- Opening Delimiter -

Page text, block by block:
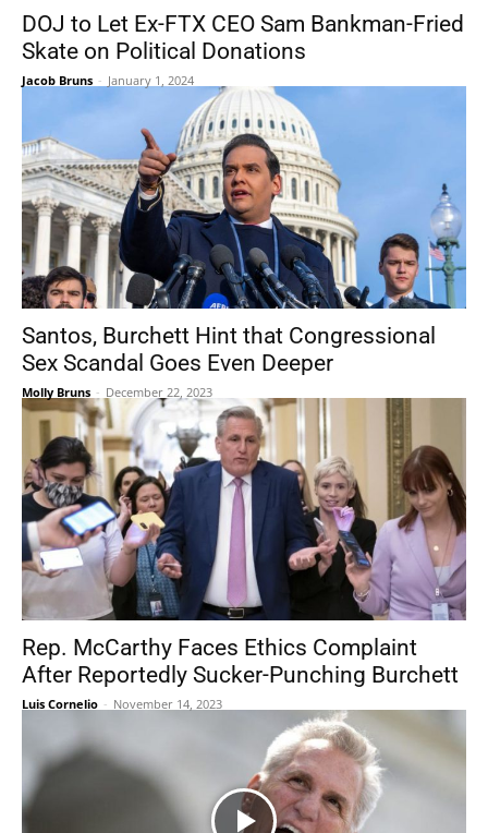
DOJ to Let Ex-FTX CEO Sam Bankman-Fried
Skate on Political Donations
Jacob Bruns - January 1, 2024
Santos, Burchett Hint that Congressional
Sex Scandal Goes Even Deeper
Molly Bruns - December 22, 2023
Rep. McCarthy Faces Ethics Complaint
After Reportedly Sucker-Punching Burchett
Luis Cornelio - November 14, 2023
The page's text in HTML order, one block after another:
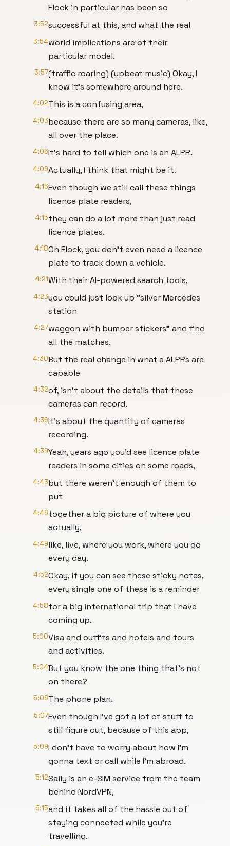
Flock in particular has been so
3:52successful at this, and what the real
3:54world implications are of their
particular model.
3:57(traffic roaring) (upbeat music) Okay, I
know it's somewhere around here.
4:02This is a confusing area,
4:03because there are so many cameras, like,
all over the place.
4:06It's hard to tell which one is an ALPR.
4:09Actually, I think that might be it.
4:13Even though we still call these things
licence plate readers,
4:15they can do a lot more than just read
licence plates.
4:18On Flock, you don't even need a licence
plate to track down a vehicle.
4:21With their AI-powered search tools,
4:23you could just look up "silver Mercedes
station
4:27waggon with bumper stickers" and find
all the matches.
4:30But the real change in what a ALPRs are
capable
4:32of, isn't about the details that these
cameras can record.
4:36It's about the quantity of cameras
recording.
4:39Yeah, years ago you'd see licence plate
readers in some cities on some roads,
4:43but there weren't enough of them to
put
4:46together a big picture of where you
actually,
4:49like, live, where you work, where you go
every day.
4:52Okay, if you can see these sticky notes,
every single one of these is a reminder
4:58for a big international trip that I have
coming up.
5:00Visa and outfits and hotels and tours
and activities.
5:04But you know the one thing that's not
on there?
5:06The phone plan.
5:07Even though I've got a lot of stuff to
still figure out, because of this app,
5:09I don't have to worry about how I'm
gonna text or call while I'm abroad.
5:12Saily is an e-SIM service from the team
behind NordVPN,
5:15and it takes all of the hassle out of
staying connected while you're
travelling.
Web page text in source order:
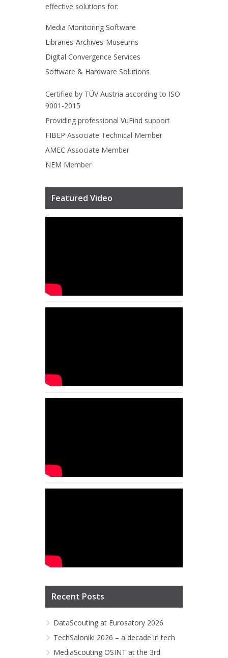
effective solutions for:
Media Monitoring Software
Libraries-Archives-Museums
Digital Convergence Services
Software & Hardware Solutions
Certified by TÜV Austria according to ISO
9001-2015
Providing professional VuFind support
FIBEP Associate Technical Member
AMEC Associate Member
NEM Member
Featured Video
Recent Posts
DataScouting at Eurosatory 2026
TechSaloniki 2026 – a decade in tech
MediaScouting OSINT at the 3rd

- Closing Delimiter -

◆ Exercise brief ◆
Please reproduce the records above exactly and leave any picture behind.

◆ Exercise response ◆
Page text, block by block:
DOJ to Let Ex-FTX CEO Sam Bankman-Fried
Skate on Political Donations
Jacob Bruns - January 1, 2024
Santos, Burchett Hint that Congressional
Sex Scandal Goes Even Deeper
Molly Bruns - December 22, 2023
Rep. McCarthy Faces Ethics Complaint
After Reportedly Sucker-Punching Burchett
Luis Cornelio - November 14, 2023
The page's text in HTML order, one block after another:
Flock in particular has been so
3:52successful at this, and what the real
3:54world implications are of their
particular model.
3:57(traffic roaring) (upbeat music) Okay, I
know it's somewhere around here.
4:02This is a confusing area,
4:03because there are so many cameras, like,
all over the place.
4:06It's hard to tell which one is an ALPR.
4:09Actually, I think that might be it.
4:13Even though we still call these things
licence plate readers,
4:15they can do a lot more than just read
licence plates.
4:18On Flock, you don't even need a licence
plate to track down a vehicle.
4:21With their AI-powered search tools,
4:23you could just look up "silver Mercedes
station
4:27waggon with bumper stickers" and find
all the matches.
4:30But the real change in what a ALPRs are
capable
4:32of, isn't about the details that these
cameras can record.
4:36It's about the quantity of cameras
recording.
4:39Yeah, years ago you'd see licence plate
readers in some cities on some roads,
4:43but there weren't enough of them to
put
4:46together a big picture of where you
actually,
4:49like, live, where you work, where you go
every day.
4:52Okay, if you can see these sticky notes,
every single one of these is a reminder
4:58for a big international trip that I have
coming up.
5:00Visa and outfits and hotels and tours
and activities.
5:04But you know the one thing that's not
on there?
5:06The phone plan.
5:07Even though I've got a lot of stuff to
still figure out, because of this app,
5:09I don't have to worry about how I'm
gonna text or call while I'm abroad.
5:12Saily is an e-SIM service from the team
behind NordVPN,
5:15and it takes all of the hassle out of
staying connected while you're
travelling.
Web page text in source order:
effective solutions for:
Media Monitoring Software
Libraries-Archives-Museums
Digital Convergence Services
Software & Hardware Solutions
Certified by TÜV Austria according to ISO
9001-2015
Providing professional VuFind support
FIBEP Associate Technical Member
AMEC Associate Member
NEM Member
Featured Video
Recent Posts
DataScouting at Eurosatory 2026
TechSaloniki 2026 – a decade in tech
MediaScouting OSINT at the 3rd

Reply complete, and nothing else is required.